Torts Flashcards
(194 cards)
Tort
Legally recognized wrongful injuring of another that generates in the other a right of action against the wrongdoer
What are Physical Damages? What type of duty of care is owed?
Bodily Harm and Property Damage; General Duty of Care, or Unqualified Duties of Care
What are Nonphysical Damages? What type of duty of care is owed?
Economic Loss and Emotional Distress; Limited Duty of Care, or Qualified Duties of Care
Negligence Elements
Injury, Duty, Breach, and Causation
Negligence Defined
a breach of duty to avoid causing injury to another through careless conduct
General Duty Rule (unqualified)
a person has a duty to take ordinary carer to avoid causing physical harm to a reasonably foreseeable victims. General duty attaches to any course of conduct that carries risk of injury to another, and does not depend on stranger/non-stranger distinction.
Ordinary Prudent Person Standard
A person has a duty to act as an ordinary prudent person would (General Duty). Objective standard.
Privity of Contact
No duty to reasonably foreseeable others not involved in contact
Reasonable Foreseeability
an unqualified duty to take reasonable care not to cause physical harms is owed to another whenever a person of “ordinary sense” would recognize that careless conduct on his part would create “danger of injury to the person or property of the other.”
Heaven v. Pender.
MacPherson v. Buick
Baseline General Duty. A product Manufacturer owes a duty of general care to a user of the product regardless of the presence or absence of privity when (1) the nature of the product alerts the manufacturer that if carelessly made, the product will, under normal use, probably pose a danger to life and limb, and (2) the manufacturer cannot expect the product will be inspected by anyone else before use.
Mussivand
Liability to a third party for failure to disclose the original sexual partner turns on whether injury to the third party spouse was reasonably foreseeable.

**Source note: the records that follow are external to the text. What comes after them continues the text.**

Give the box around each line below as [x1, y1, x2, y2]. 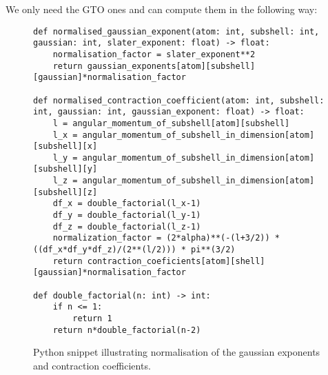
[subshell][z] [33, 187, 98, 197]
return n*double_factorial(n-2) [52, 325, 201, 335]
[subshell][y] [33, 164, 98, 174]
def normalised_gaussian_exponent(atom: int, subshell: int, [33, 26, 320, 37]
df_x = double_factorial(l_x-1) [52, 199, 201, 209]
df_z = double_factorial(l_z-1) [52, 221, 201, 232]
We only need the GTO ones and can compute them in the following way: [6, 2, 318, 16]
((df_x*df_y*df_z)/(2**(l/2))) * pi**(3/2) [33, 245, 236, 255]
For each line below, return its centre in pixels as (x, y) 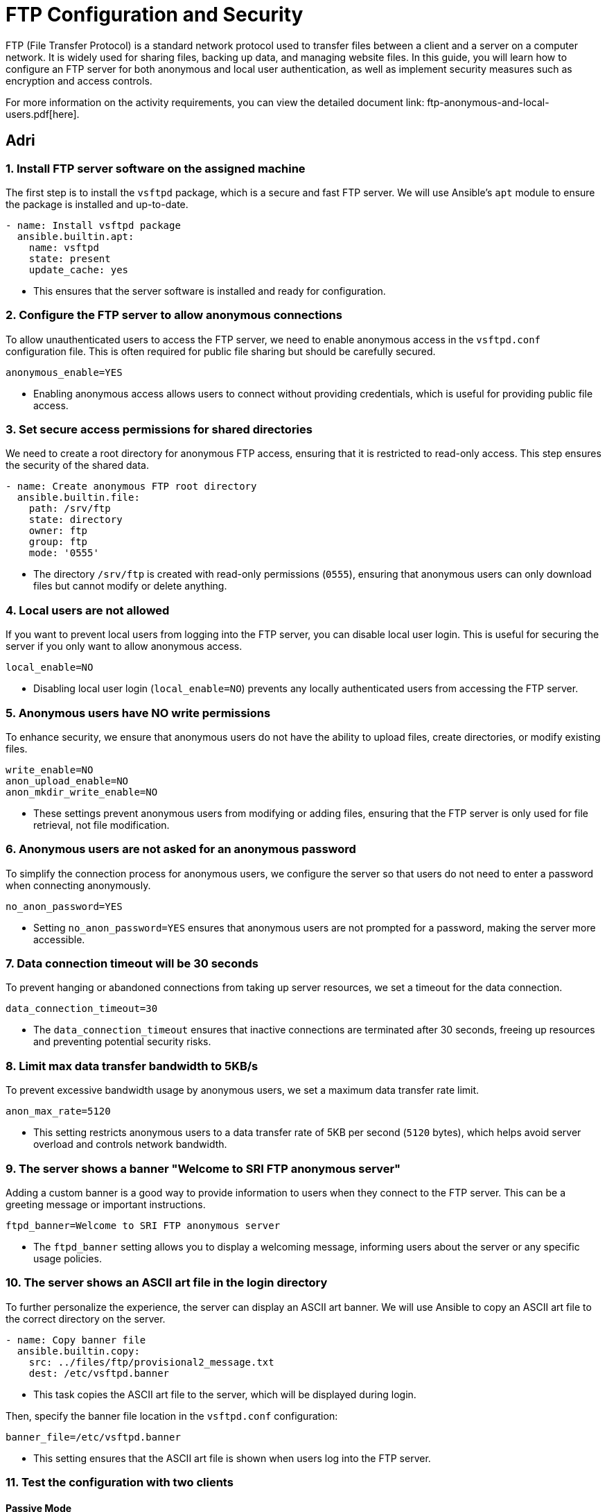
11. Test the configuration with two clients (120, 1483)
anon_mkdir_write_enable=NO (82, 792)
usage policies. (68, 1258)
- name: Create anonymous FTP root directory (131, 487)
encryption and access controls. (79, 80)
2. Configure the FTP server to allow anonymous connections (174, 315)
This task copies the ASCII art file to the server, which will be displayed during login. (225, 1394)
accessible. (59, 939)
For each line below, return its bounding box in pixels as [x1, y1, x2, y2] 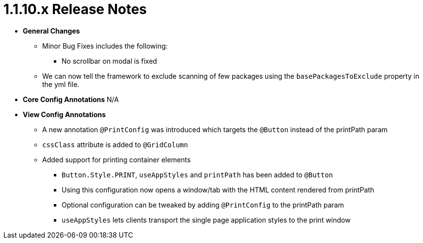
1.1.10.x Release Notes [3, 1, 147, 17]
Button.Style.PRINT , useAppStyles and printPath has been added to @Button [62, 170, 333, 179]
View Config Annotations [23, 110, 106, 119]
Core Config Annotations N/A [23, 95, 119, 104]
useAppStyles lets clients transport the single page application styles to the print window [62, 215, 351, 224]
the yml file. [42, 80, 80, 88]
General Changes [23, 26, 80, 35]
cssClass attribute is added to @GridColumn [42, 140, 188, 149]
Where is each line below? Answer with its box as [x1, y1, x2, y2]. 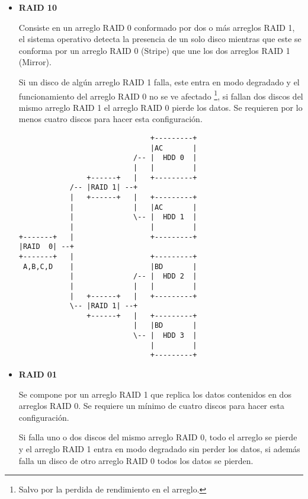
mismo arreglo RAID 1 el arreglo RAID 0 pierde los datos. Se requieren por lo [18, 101, 303, 113]
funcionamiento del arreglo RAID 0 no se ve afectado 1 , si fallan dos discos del [18, 88, 303, 102]
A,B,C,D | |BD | [23, 262, 197, 271]
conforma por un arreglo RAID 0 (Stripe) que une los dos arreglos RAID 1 [18, 44, 290, 56]
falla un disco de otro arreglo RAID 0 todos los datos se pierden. [18, 454, 254, 466]
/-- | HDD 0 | [133, 153, 197, 162]
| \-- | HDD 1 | [69, 213, 197, 222]
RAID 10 [18, 1, 57, 13]
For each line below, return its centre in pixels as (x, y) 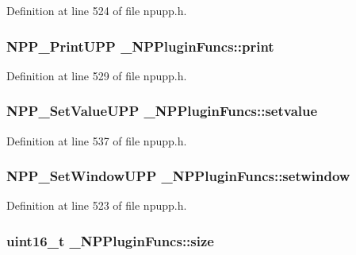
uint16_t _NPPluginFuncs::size (110, 240)
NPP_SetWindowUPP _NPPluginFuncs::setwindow (178, 176)
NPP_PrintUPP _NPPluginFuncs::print (140, 46)
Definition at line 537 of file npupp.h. (97, 140)
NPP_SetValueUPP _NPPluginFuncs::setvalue (162, 111)
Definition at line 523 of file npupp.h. (97, 205)
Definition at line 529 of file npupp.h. (97, 75)
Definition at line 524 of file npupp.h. (97, 10)
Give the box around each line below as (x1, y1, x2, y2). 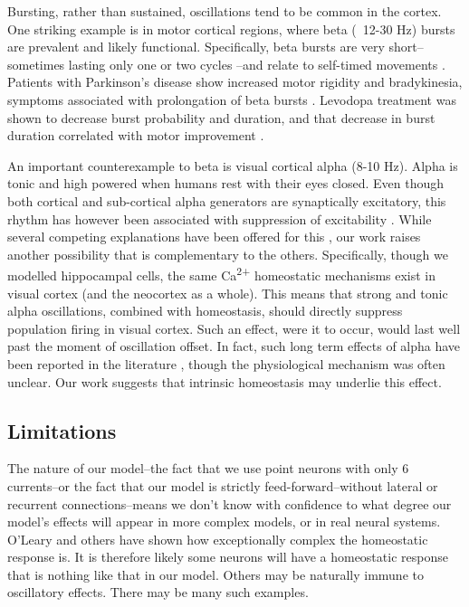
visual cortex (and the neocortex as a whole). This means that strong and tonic (7, 283, 448, 302)
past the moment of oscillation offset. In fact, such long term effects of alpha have (7, 337, 461, 356)
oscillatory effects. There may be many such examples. (7, 583, 309, 602)
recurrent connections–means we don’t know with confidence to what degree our (7, 494, 452, 513)
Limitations (7, 416, 117, 444)
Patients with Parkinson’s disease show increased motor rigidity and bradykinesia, (7, 72, 463, 91)
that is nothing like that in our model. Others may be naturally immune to (7, 564, 424, 583)
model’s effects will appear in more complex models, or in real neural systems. (7, 512, 441, 531)
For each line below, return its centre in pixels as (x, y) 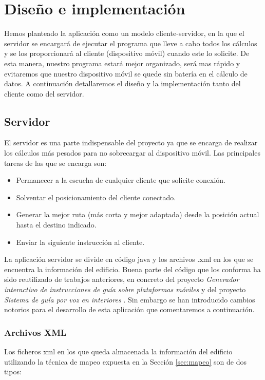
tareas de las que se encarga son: (55, 163)
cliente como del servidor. (44, 93)
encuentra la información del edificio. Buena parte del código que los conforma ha (132, 269)
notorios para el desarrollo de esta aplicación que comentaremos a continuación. (129, 309)
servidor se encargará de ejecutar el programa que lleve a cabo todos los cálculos (131, 43)
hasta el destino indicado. (56, 225)
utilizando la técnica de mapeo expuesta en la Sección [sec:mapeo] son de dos (125, 361)
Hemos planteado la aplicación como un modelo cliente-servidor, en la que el (124, 33)
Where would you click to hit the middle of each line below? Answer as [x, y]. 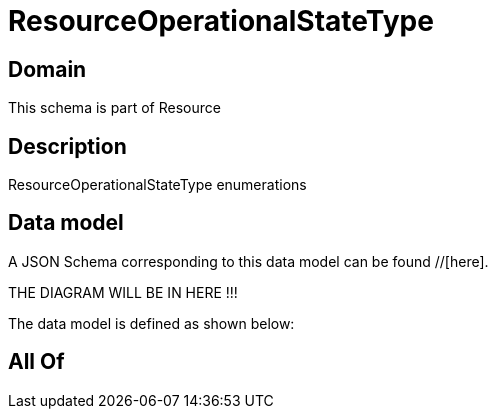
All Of [36, 362]
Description [67, 146]
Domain [47, 69]
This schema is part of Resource [114, 108]
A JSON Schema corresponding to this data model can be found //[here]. [248, 261]
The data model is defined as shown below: [151, 323]
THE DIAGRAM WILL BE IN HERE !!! [123, 292]
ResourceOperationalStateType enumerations [157, 185]
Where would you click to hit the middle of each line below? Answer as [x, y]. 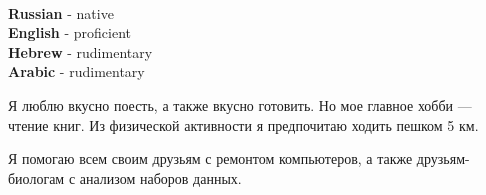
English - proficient [70, 32]
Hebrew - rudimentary [80, 51]
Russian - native [61, 12]
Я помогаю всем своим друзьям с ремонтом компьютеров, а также [210, 158]
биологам [36, 177]
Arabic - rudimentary [76, 71]
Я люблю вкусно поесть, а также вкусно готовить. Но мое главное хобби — [240, 104]
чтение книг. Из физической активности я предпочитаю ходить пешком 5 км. [243, 124]
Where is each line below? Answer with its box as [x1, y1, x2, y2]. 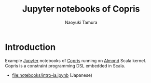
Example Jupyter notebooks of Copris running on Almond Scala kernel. [5, 57, 146, 64]
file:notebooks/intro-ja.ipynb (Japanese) [12, 72, 93, 78]
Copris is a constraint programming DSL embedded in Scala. [5, 63, 125, 68]
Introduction [5, 41, 56, 52]
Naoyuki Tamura [65, 19, 97, 25]
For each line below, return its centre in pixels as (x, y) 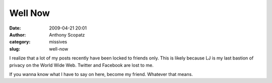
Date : (15, 28)
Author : (18, 34)
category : (20, 42)
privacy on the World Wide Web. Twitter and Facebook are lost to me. (81, 65)
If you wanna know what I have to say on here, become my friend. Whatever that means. (101, 74)
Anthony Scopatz (67, 34)
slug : (15, 49)
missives (58, 42)
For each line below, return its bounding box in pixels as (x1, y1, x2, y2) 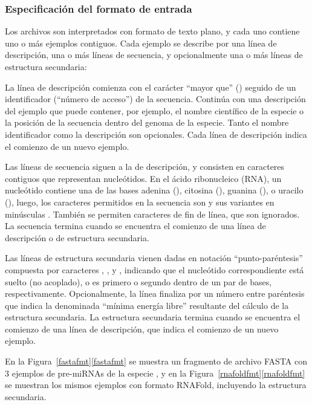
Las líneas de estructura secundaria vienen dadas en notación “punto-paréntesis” (5, 251, 303, 264)
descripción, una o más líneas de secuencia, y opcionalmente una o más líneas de (5, 48, 303, 61)
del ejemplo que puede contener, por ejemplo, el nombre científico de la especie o (5, 104, 304, 117)
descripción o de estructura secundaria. (5, 231, 149, 244)
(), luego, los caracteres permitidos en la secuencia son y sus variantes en (5, 195, 275, 208)
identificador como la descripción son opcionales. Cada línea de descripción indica (5, 128, 307, 140)
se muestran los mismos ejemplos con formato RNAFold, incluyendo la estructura (5, 378, 307, 391)
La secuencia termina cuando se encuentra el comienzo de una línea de (5, 219, 266, 232)

Reasonable Foreseeability duty must be more than a possibility; must be probable
Types of Limited (Qualified) Duties
- Affirmative Duty to Protect/Rescue
- Premises Liability
- Pure Economic Loss
- Negligent Infliction of Emotional Damage
Affirmative Duty to Protect or Rescue Baseline Rule
There is no duty to take affirmative steps to rescue someone, even when the act of doing so would cost you nothing
Osterlind v. Hill
Drunk Plaintiff rents a canoe from Defendant. Canoe tips, Defendant does not save him. Hill had no duty to refrain from renting the canoe, and had no duty to rescue Osterlind.
Nonfeasance
failure to perform a required duty
Misfeasance
committing a wrong or error by mistake, negligence or inadvertance, but not by intentional wrongdoing
Exceptions to the Affirmative Duty to Protect or Rescue Baseline Rule
- Duty to Rescue statutes
- Voluntary Undertakings: when you start a rescue, you must take reasonable care in the rescue
- Good Samaritan Statutes
- Imperilment - without or without fault, A puts B in peril
- Special Relationships
Baker v. Fenneman
Plaintiff falls twice in Defendant’s Taco Bell. Defendant’s did not assist him, and should have known he was unwell.
If a possessor of land knows, or should know, that an invitee on the premises needs assistance, the possessor must take steps to assist, even if the possessor did not create the need to rescue.
Tarasoff Rule
a treating therapist who knows or should know that her patient poses a serious foreseeable danger to an identifiable potential victim owes a duty to take reasonable steps to warn the victim. Limited to if (1) victim is identifiable, and (2) therapist knows the victim
Duty Owed to Undiscovered Trespassers (Premises Liability)
a landowner owes no duty to an undiscovered trespasser. he has no duty to inspect to ascertain whether persons are coming onto his property
Duty Owed to Discovered Trespassers (Premises Liability)
once a landowner discovers the presence of a trespasser, he is under a duty to exercise ordinary care to warn the trespasser of, or to make safer, artificial conditions known to the landowner that involve a risk of death or serious bodily harm and that the trespasser is unlikely to discover. no duty owed for natural conditions and less dangerous artificial conditions
Invitee (Premises Liability)
Enters at invitation of possessor in furtherance of possessor’s business or mission (customer).
Possessor must take care to provide a reasonably safe premises.
Land Possessor’s Duty owed to an Invitee
Duty to take care to provide a reasonably safe premises.
Licensee (Premises Liability)
Enter with permission of possessor but not in futherance of possession’s business or mission (social guest)
Must warn of hidden dangers about which the possessor knows, or should know about.